Why make the setting system-wide? Shouldn't this decision be made on a
per-task basis, depending on whether the task is sensitive or untrusted?
--
Josh
> >
> > Signed-off-by: Anand K Mistry <[email protected]>
> > Signed-off-by: Anand K Mistry <[email protected]>
>
> Two SoBs by you, why?
Tooling issues probably. Not intentional.
>
> > ---
> > Background:
> > IBPB is slow on some CPUs.
> >
> > More detailed background:
> > On some CPUs, issuing an IBPB can cause the address space switch to be
> > 10x more expensive (yes, 10x, not 10%).
>
> Which CPUs are those?!
AMD A4-9120C. Probably the A6-9220C too, but I don't have one of those
machines to test with,
>
> > On a system that makes heavy use of processes, this can cause a very
> > significant performance hit.
>
> You're not really trying to convince reviewers for why you need to add
> more complexity to an already too complex and confusing code. "some
> CPUs" and "can cause" is not good enough.
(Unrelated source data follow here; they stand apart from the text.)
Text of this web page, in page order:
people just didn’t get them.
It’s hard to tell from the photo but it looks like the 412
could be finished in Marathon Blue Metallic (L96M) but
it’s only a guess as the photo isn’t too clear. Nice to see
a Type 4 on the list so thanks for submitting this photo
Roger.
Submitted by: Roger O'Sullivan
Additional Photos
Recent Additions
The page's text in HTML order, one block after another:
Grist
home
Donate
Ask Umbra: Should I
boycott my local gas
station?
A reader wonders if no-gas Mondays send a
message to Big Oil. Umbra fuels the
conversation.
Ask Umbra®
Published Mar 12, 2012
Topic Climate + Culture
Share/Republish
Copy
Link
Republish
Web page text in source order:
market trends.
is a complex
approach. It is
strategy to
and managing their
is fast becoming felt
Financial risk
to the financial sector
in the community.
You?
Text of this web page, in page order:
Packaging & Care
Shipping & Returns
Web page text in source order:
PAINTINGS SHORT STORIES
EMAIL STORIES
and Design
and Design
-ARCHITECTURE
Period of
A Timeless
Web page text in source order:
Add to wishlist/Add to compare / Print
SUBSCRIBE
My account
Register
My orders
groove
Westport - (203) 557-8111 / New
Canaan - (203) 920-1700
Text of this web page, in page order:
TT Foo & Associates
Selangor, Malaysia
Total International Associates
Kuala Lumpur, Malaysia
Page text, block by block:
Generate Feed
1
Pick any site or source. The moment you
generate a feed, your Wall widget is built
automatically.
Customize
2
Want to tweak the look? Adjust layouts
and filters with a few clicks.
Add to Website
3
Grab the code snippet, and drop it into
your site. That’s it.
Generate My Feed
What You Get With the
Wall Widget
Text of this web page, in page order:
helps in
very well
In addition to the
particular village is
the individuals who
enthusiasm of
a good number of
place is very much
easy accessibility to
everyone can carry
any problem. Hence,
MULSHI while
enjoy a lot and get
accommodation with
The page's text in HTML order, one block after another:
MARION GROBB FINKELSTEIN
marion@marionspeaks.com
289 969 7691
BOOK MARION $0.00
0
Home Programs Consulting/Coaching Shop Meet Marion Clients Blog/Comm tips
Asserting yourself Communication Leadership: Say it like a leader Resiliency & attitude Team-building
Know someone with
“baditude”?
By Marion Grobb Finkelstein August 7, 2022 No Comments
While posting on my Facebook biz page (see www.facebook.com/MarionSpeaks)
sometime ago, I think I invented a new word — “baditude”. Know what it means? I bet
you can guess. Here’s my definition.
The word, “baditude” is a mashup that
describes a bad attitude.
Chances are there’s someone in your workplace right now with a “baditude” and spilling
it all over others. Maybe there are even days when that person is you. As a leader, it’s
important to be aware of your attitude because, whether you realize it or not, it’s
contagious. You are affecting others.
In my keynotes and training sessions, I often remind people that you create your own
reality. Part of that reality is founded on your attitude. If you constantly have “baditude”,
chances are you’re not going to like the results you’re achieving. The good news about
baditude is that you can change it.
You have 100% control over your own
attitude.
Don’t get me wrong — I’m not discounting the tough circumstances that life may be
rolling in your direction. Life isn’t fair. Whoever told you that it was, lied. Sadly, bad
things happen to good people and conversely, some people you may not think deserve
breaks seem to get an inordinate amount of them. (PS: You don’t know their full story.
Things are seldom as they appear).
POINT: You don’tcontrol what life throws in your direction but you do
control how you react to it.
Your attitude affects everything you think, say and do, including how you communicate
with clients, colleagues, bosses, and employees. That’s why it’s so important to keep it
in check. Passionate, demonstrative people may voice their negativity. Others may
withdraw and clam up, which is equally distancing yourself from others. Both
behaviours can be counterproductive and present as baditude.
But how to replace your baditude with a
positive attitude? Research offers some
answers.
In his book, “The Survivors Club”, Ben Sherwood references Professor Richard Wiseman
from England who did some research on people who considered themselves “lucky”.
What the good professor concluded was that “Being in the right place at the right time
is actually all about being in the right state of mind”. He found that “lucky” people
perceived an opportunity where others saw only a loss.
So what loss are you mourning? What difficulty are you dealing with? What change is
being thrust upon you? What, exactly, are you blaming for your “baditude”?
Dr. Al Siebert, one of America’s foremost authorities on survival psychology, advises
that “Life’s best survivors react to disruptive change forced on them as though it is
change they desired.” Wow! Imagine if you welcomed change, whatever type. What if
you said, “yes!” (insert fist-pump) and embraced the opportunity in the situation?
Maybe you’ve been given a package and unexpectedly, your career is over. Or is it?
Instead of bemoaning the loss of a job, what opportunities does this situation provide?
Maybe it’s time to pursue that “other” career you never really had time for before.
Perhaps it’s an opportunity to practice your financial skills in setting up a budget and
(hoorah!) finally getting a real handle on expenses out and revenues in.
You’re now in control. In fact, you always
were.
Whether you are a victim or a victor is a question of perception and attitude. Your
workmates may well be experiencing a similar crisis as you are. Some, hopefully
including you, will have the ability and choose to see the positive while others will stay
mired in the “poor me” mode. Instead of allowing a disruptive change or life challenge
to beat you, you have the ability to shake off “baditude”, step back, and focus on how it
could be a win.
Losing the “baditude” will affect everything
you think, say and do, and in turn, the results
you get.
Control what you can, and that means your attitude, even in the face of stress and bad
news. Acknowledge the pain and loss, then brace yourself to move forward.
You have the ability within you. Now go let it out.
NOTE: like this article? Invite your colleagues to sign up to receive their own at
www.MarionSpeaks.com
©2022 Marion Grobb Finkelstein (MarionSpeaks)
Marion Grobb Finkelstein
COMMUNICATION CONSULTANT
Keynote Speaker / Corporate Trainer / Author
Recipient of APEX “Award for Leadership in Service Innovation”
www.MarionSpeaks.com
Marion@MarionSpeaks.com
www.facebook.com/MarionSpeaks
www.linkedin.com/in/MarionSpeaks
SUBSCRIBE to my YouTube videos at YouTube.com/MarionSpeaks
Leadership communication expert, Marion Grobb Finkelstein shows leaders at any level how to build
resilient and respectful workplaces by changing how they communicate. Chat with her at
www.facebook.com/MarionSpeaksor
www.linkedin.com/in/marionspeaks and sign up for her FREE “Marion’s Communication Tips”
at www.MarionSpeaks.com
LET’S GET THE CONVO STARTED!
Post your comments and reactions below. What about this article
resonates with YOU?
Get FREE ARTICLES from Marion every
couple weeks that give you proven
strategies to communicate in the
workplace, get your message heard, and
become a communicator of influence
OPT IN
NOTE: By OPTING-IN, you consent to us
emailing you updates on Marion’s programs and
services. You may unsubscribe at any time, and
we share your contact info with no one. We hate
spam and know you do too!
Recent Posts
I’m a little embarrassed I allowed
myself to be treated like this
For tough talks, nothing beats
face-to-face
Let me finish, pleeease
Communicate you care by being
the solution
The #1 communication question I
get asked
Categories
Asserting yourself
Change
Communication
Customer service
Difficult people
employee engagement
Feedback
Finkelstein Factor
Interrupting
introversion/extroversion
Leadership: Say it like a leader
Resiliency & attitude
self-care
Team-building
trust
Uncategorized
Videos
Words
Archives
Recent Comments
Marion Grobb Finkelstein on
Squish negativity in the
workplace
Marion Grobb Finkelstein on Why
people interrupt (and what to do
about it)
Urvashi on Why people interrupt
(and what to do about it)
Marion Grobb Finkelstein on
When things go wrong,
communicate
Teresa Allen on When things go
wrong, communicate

On a simple ping-ping test between two processes (using a pair of
pipes), a process switch is ~7us with IBPB disabled. But with it
enabled, it increases to around 80us (tested with the powersave CPU
governor).
On Chrome's IPC system, a perftest running 50,000 ping-pong messages:
without IBPB 5579.49 ms
with IBPB 21396 ms
(~4x difference)
And, doing video playback in the browser (which is already very
optimised), the IBPB hit turns out to be ~2.5% of CPU cycles. Doing a
webrtc video call (tested using http://appr.tc), it's ~9% of CPU
cycles. I don't have exact numbers, but it's worse on some real VC
apps.
>
> > I understand this is likely to be very contentious. Obviously, this
> > isn't ready for code review, but I'm hoping to get some thoughts on the
> > problem and this approach.
>
> Yes, in the absence of hard performance data, I'm not convinced at all.
With this change, I can get a >80% reduction in CPU cycles consumed by
IBPB. A video call on my test device goes from ~9% to ~0.80% cycles
used by IBPB. It doesn't sound like much, but it's a significant
difference on these devices.
> > This proposal attempts to reduce that cost by letting the system
> > developer choose whether to issue the IBPB on entry or exit of an IB
> > speculation disabled process (default is both, which is current
> > behaviour). Documentation/admin-guide/hw-vuln/spectre.rst documents two
> > mitigation strategies that use conditional IBPB;
> > "Protect sensitive programs", and "Sandbox untrusted programs".
>
> Why make the setting system-wide? Shouldn't this decision be made on a
> per-task basis, depending on whether the task is sensitive or untrusted?
It definitely could be. I didn't give it as much thought since for me,
the entire system uses a "sandbox" approach, so the behaviour would
apply to any IB spec disabled process. And conversely, any system
taking the "sensitive programs" approach would also expect the same
behaviour from all processes.
I'm open to making it per-process. It's just that making it
system-wide seemed to "fit" with the documented mitigation strategies,
and it's what I would use in production.